Data Structures (Part I): Linear and Binary Searches
Lately, I have been thinking on how to understand data structures and their need on a more abstract and deeper level. I have come to the following observations.
Finding the solution of a problem has two facets: i) how is the initial data given (sorted, unsorted, multidimensional arrays, its size, rules of manipulation, etc.) and ii) what is the most efficient data structure to store and explore it (arrays, sets, hash maps, stacks, linked lists, dictionaries, trees, tries, heap, queues, graphs, etc.).
How do the different properties of the first facet affect the search? Which of the properties affect the most? And what gets majorly affected?
We start by answering the last question. The time and memory complexity of an algorithm are the two main features that can get affected by our choices. We will come back to this point later.
In general, the computer capacity is what first of all sets the limits of what one is able to do. By limits we should understand the size of the data which can be safely handled without getting into troubles. Imagine we had hardware capable of infinite calculations per seconds. We would not even notice the difference between an inefficient and efficient algorithm if their temporal difference was not meaningful.
As we do have finite computer capabilities, the field of data structures and efficient algorithms is relevant to our present needs. Even more if we are required to actually deal with big data sets.
One dimensional data
Let us consider the most simple scenario: a one dimensional array of elements. In general, the objective can be described by two actions: locating an element and doing an action with it (removing it, replacing it, inserting another element next to it, returning it, etc.).
This array of elements can have different characteristics:
- Data type (integer, float, strings, bits, ...).
- Sorted or unsorted (whenever this applies to the data type).
- With extra inputs that must be identified and eliminated before actually exploring the elements of interest.
- Elements with certain multiplicity (e.g. duplicated elements).
- Its size (from hundreds to billions or trillions of elements).
Locating an element
If the elements are unsorted. The worst case scenario would always require visiting all the array elements, O(N) where N is the length of the array.
On the other hand, for a sorted array, things are different. The slowest scenario is now given by the way we search. A linear search would still require visiting N elements.

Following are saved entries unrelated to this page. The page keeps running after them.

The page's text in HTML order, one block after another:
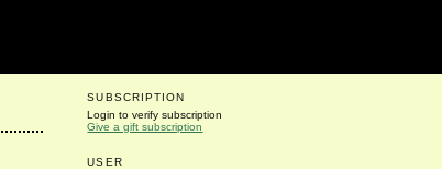
SUBSCRIPTION
Login to verify subscription
Give a gift subscription
USER
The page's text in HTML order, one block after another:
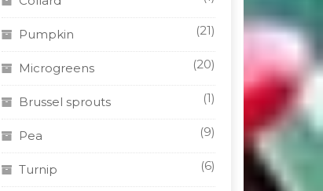
Pumpkin (21)
Microgreens (20)
Brussel sprouts (1)
Pea (9)
Turnip (6)
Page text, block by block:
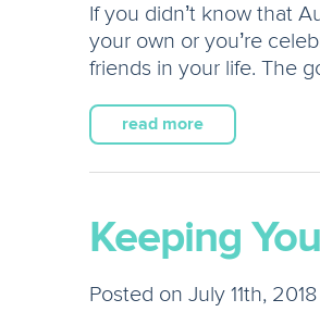
If you didn’t know that
your own or you’re
friends in your life. The
read more
Keeping
Posted on July 11th,
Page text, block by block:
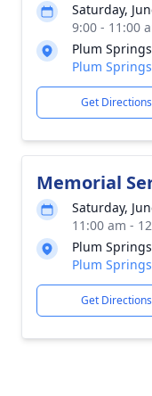
Saturday,
9:00 - 11:00
Plum
Plum
Get Directions
Memorial
Saturday,
11:00 am -
Plum
Plum
Get Directions
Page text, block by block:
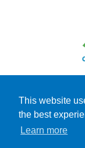
This website
the best
Learn more
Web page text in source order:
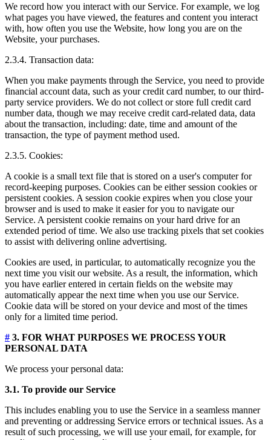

def linear_search(target: int, nums: list()) -> bool:
for n in nums:
if n == target:
return True
return False
Other searches can reduce the amount of visited elements. One of such searches is Binary Search. It works by repeatedly dividing the search interval in half, and asking in which side could the target value be, until it is found or the search interval is empty. Binary search is a very efficient algorithm, with a time complexity of O(log2 N) where N is the size of the array. Let us compare it with a linear search. For a one billion (10**9) elements array, a binary search would only take around 27 steps!!! While a linear search would have taken 10**9!!! An extraordinary difference between the two.
def binary_search(target: int, nums: list()) -> bool:
l,r = 0, len(nums)-1
while l <= r:
mid = (r+l)//2
if nums[mid] == target:
return True
elif nums[mid] < target:
l = mid + 1
else:
r = mid - 1
return False
The above code exemplifies a binary search. We would have to modify it for large arrays to a difference of the two pointers:
mid = (r-l)//2 + (r-l)%2
With an additional increase or decrease depending on which half one should move in. An easy way to understand why the time complexity is O(log2 N) is to realize it takes log2 N operations to bring N, by repeatedly dividing it by two, to an O(1) number.